The success of embryonic learning, which may help protect against brood parasitic cuckoos, varied considerably both within and among species. The speed of a mother’s B element vocalisation was found to be a critical factor in how accurately nestlings copied it.

“Nestlings produce calls with greater vocal copy similarity between their mother’s signature call and their begging call when mothers called slowly to the embryo,” Sonia says.

The explanation for this shouldn’t come as a surprise to us, according to Dianne. “Like for humans, if you talk to a baby, you will usually slow the speed of your speech to help them understand and learn,” she explains. “It’s essentially the same for these birds.”

Embryonic learning is much more ubiquitous than previously thought.

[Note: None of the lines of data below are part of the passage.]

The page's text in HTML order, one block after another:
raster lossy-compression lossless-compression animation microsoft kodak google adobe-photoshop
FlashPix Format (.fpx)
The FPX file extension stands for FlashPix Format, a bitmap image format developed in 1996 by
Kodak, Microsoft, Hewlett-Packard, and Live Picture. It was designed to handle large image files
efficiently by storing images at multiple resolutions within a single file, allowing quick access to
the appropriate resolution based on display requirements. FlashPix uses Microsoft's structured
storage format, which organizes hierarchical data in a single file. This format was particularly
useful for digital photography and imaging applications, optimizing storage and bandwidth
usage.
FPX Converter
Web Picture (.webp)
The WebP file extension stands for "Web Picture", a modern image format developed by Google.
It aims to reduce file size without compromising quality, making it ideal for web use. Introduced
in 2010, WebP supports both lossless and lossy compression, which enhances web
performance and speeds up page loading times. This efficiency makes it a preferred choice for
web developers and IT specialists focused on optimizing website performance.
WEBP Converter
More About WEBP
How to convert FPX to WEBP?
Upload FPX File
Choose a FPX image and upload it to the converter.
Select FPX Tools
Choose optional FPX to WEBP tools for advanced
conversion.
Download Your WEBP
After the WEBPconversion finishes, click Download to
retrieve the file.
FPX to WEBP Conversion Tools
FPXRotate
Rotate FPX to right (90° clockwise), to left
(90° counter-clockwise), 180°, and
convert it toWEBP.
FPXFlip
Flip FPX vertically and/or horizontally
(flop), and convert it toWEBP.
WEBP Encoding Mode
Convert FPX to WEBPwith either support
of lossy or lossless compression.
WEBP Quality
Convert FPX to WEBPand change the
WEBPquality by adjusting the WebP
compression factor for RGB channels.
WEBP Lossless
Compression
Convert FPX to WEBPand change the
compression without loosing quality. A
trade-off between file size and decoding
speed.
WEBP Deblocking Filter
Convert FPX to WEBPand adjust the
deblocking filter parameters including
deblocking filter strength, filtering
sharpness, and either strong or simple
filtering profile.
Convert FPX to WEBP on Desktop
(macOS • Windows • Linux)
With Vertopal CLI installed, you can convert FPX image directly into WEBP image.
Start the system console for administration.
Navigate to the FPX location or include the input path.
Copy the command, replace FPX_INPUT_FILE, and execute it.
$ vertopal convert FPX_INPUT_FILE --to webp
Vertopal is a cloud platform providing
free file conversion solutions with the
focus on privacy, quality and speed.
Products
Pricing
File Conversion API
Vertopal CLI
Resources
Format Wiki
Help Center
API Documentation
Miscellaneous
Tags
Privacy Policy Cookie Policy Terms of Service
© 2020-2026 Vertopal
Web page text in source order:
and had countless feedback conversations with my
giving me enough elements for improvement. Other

Image credit: Andrew Katsis/Flinders University

To investigate the responsiveness of embryos to other in-nest vocalisations, the team also conducted a prenatal playback experiment using superb fairy-wrens. 

When they played the B element call of the mother, the heartrate of the embryo slowed, as shown by a digital egg monitor. But when they played the mother’s alternative in-nest call – the A element – there was no response. 

“That was interesting,” Sonia says. “It left the question of why females are producing other kinds of vocalisations.” 

Subsequent studies, she adds, have helped answer this. “If females were to only produce a B element vocalisation, there is the risk that the embryo becomes habituated and stops paying attention to it,” she says.

Sonia and her team plan to explore how early-life learning guided by the mother wren (or foster mother) changes the brain and behaviour of developing chicks, and the role of acoustic soundscapes in influencing animal movement. 

“There’s a whole world of implications of this vocal production learning that we’re just beginning to tap into,” she says. “Clearly, it starts in the egg and mothers play a key role. As a female researcher, I’m especially glad to give a voice to females who have been overlooked in this story.”